• _What you are asked to do_
Copy out each line of the listing below where the string "cushion" appears.
***
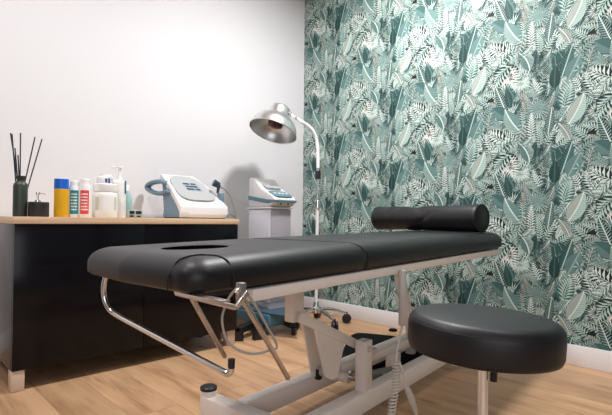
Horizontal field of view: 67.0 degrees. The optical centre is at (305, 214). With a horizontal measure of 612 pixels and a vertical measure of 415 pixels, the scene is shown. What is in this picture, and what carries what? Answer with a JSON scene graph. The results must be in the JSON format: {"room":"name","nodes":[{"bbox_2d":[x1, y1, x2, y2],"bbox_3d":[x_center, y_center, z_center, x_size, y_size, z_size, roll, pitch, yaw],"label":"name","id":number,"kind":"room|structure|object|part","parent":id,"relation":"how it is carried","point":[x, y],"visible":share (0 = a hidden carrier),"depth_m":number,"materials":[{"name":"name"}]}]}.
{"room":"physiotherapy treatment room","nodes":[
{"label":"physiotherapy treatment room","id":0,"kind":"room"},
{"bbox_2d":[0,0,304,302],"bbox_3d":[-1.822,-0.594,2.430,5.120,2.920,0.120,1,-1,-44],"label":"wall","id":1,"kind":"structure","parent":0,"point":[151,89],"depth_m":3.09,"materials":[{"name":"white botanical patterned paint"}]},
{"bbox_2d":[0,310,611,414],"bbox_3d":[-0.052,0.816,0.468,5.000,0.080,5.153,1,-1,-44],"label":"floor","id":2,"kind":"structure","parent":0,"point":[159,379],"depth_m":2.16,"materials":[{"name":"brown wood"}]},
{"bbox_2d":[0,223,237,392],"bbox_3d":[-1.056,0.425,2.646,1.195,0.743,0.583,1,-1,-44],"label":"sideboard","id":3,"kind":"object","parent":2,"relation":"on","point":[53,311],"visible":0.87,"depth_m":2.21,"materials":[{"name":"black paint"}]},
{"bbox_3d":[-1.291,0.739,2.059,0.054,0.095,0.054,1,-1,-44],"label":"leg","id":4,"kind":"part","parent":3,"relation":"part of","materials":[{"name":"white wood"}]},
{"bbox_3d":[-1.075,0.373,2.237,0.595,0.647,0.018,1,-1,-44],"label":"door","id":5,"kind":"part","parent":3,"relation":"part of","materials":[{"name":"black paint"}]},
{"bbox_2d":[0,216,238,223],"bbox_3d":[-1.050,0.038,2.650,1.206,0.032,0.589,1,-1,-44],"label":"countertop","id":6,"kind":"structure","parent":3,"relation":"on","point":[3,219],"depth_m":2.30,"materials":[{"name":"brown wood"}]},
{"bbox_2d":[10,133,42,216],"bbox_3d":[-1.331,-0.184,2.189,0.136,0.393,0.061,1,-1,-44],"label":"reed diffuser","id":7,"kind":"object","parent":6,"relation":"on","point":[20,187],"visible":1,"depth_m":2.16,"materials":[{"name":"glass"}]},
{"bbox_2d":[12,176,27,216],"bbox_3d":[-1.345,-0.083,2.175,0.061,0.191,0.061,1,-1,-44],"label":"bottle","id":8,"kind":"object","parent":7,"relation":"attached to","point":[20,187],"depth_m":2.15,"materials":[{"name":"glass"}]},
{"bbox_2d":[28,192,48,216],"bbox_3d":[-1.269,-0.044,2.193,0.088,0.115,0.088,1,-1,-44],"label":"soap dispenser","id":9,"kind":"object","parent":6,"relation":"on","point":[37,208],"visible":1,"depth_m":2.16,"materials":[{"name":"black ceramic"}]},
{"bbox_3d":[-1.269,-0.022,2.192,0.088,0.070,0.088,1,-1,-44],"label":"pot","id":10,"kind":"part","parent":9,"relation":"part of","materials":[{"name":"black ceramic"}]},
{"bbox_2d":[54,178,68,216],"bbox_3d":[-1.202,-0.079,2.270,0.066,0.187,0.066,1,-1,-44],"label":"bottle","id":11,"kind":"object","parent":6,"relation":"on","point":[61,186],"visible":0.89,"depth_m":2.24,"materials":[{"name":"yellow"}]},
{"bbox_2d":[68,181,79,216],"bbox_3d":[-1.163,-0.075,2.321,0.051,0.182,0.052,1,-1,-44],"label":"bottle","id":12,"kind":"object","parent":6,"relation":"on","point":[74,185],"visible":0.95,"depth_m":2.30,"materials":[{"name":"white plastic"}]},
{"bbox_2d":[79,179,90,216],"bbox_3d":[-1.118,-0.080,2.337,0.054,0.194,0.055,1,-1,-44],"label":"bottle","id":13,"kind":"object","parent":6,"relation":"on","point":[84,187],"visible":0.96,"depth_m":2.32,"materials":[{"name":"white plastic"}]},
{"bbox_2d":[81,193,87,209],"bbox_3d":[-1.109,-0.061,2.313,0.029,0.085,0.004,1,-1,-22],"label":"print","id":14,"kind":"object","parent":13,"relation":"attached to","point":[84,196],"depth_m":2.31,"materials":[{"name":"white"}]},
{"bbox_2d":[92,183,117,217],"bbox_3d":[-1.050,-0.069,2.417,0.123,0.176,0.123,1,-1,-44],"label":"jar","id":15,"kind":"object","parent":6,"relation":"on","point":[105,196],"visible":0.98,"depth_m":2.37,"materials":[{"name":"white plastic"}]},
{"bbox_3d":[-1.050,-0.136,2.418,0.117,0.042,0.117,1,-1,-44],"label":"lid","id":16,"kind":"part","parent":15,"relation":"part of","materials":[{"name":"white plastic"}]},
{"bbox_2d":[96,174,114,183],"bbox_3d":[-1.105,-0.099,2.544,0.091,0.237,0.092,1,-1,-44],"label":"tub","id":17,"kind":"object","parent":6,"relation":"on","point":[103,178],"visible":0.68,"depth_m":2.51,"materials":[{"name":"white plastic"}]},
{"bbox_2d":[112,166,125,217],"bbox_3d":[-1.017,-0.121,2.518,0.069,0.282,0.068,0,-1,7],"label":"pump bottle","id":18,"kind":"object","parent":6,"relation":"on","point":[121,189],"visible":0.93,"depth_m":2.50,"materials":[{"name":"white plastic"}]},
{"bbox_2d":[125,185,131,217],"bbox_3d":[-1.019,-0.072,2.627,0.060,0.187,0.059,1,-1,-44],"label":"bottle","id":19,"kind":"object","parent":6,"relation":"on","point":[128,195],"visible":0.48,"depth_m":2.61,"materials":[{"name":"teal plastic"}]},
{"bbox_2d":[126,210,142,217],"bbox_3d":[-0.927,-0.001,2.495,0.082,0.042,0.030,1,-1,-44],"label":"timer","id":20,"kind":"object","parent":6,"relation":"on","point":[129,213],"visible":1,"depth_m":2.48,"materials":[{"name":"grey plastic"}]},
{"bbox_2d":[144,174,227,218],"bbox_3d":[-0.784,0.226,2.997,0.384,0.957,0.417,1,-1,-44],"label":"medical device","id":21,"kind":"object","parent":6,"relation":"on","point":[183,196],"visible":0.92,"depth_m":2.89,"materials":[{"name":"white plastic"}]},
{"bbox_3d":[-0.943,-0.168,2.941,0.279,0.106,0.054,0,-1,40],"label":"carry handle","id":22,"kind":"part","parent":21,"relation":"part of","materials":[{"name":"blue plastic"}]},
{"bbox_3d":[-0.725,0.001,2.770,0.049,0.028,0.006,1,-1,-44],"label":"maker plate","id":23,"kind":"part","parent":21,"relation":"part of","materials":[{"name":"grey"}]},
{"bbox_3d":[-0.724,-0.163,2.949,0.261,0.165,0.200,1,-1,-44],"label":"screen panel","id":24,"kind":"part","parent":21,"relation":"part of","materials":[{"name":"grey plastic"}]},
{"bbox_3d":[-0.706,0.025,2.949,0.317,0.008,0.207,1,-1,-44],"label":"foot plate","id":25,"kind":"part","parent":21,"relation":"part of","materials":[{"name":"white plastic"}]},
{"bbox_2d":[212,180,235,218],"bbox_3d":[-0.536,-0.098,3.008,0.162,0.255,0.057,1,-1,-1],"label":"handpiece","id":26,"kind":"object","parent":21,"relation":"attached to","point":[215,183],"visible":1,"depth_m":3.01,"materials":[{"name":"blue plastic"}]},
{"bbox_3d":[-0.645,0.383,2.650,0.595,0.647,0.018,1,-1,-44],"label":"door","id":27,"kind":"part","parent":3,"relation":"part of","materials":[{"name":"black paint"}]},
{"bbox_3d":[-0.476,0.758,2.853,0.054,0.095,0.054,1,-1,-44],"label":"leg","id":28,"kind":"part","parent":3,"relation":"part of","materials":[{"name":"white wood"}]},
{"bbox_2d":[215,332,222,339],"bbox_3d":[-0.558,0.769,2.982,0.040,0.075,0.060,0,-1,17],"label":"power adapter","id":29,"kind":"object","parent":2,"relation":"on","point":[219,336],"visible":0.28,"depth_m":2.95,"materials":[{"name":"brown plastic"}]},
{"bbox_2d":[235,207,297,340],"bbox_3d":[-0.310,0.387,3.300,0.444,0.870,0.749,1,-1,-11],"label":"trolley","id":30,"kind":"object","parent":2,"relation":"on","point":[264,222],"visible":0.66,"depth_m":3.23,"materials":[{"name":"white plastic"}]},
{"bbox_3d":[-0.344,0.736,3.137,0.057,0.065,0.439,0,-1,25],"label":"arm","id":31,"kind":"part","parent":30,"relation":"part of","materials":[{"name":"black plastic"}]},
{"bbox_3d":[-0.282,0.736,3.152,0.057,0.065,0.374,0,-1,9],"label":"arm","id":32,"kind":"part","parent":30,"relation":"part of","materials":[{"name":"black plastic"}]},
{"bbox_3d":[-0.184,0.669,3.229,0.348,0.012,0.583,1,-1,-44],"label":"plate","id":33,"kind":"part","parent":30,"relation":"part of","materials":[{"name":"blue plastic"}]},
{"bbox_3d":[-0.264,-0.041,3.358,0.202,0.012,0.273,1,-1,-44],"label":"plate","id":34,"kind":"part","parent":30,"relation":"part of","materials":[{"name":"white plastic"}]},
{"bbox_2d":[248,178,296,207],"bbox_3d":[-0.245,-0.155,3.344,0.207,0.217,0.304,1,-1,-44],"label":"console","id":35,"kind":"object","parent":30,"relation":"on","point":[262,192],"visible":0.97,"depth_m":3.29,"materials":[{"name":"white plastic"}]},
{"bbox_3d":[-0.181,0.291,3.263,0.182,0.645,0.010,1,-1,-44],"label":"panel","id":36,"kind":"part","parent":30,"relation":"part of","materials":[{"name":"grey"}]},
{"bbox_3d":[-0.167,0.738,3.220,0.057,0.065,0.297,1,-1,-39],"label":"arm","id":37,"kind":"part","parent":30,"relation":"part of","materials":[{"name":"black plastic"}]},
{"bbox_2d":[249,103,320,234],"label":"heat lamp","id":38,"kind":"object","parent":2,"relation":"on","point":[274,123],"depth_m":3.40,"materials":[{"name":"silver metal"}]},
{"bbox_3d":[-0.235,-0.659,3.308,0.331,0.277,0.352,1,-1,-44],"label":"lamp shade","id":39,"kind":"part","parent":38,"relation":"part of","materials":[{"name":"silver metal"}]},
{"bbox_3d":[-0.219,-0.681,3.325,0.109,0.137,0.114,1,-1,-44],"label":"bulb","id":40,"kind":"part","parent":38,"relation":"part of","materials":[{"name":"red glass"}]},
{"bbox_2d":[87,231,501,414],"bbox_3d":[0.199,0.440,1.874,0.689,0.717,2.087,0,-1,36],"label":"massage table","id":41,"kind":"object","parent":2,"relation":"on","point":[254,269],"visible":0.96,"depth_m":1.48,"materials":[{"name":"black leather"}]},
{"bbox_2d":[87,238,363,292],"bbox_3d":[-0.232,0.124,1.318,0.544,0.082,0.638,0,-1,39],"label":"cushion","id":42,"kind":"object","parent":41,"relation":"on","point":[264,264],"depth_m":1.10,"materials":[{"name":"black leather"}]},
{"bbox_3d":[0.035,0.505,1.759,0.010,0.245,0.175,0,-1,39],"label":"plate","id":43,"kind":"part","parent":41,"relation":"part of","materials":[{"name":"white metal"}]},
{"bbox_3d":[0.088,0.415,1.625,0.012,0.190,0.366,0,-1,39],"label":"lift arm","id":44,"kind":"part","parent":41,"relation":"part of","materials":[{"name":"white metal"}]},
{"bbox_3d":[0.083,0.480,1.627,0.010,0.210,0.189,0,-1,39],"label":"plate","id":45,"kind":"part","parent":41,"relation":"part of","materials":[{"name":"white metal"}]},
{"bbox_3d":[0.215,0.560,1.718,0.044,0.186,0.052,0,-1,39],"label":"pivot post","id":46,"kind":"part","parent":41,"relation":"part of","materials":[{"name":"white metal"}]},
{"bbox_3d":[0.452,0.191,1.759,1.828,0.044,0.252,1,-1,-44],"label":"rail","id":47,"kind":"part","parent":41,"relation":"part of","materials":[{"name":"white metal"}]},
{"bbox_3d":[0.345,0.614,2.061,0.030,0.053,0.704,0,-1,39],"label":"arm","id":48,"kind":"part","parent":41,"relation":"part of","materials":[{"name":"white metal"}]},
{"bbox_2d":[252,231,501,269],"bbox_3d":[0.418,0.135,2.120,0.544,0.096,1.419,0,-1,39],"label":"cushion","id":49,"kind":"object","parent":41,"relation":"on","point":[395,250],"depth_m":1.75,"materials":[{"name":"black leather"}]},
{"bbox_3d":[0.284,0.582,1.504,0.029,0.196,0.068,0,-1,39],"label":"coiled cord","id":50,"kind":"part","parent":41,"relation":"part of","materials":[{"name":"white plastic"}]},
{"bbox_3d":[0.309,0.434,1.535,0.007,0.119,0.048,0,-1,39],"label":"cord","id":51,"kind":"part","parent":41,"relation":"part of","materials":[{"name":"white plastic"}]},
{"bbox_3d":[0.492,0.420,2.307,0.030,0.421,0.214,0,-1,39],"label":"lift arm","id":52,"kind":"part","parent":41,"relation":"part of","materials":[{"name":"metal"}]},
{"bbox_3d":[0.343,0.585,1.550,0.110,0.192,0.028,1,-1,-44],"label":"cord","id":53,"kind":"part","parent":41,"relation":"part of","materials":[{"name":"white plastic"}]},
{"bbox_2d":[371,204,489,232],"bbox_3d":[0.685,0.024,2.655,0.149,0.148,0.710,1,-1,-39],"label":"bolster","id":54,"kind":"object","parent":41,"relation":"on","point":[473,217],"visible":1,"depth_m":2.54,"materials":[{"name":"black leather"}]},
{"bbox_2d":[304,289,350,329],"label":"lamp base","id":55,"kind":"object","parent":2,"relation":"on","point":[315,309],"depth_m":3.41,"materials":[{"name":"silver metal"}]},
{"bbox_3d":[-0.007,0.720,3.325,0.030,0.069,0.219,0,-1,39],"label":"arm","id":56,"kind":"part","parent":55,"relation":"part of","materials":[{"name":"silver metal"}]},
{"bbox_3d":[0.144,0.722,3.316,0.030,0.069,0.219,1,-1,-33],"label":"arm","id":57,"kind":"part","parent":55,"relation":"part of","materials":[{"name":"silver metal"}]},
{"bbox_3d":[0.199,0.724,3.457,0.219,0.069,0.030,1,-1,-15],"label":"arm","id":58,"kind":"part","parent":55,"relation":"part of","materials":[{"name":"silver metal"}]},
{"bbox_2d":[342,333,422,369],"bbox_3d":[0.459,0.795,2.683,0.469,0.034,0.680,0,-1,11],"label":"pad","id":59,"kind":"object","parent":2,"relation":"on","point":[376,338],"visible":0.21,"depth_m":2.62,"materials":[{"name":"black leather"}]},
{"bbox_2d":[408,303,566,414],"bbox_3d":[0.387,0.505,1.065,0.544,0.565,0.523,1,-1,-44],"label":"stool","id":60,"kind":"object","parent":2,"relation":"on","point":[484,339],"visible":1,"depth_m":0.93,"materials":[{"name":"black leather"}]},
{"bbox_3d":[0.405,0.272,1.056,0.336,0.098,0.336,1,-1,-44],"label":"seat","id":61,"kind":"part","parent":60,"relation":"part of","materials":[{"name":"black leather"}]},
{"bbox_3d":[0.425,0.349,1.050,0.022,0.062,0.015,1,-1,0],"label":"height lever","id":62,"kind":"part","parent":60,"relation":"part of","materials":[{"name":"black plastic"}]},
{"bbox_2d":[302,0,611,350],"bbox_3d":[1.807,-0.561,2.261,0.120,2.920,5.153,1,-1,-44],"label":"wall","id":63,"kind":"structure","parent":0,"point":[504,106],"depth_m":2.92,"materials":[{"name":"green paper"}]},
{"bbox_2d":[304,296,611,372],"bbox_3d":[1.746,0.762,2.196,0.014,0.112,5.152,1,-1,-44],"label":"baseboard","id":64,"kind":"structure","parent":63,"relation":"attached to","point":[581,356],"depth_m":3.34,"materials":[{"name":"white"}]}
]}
***
• _Answer to this problem_
{"bbox_2d":[87,238,363,292],"bbox_3d":[-0.232,0.124,1.318,0.544,0.082,0.638,0,-1,39],"label":"cushion","id":42,"kind":"object","parent":41,"relation":"on","point":[264,264],"depth_m":1.10,"materials":[{"name":"black leather"}]},
{"bbox_2d":[252,231,501,269],"bbox_3d":[0.418,0.135,2.120,0.544,0.096,1.419,0,-1,39],"label":"cushion","id":49,"kind":"object","parent":41,"relation":"on","point":[395,250],"depth_m":1.75,"materials":[{"name":"black leather"}]},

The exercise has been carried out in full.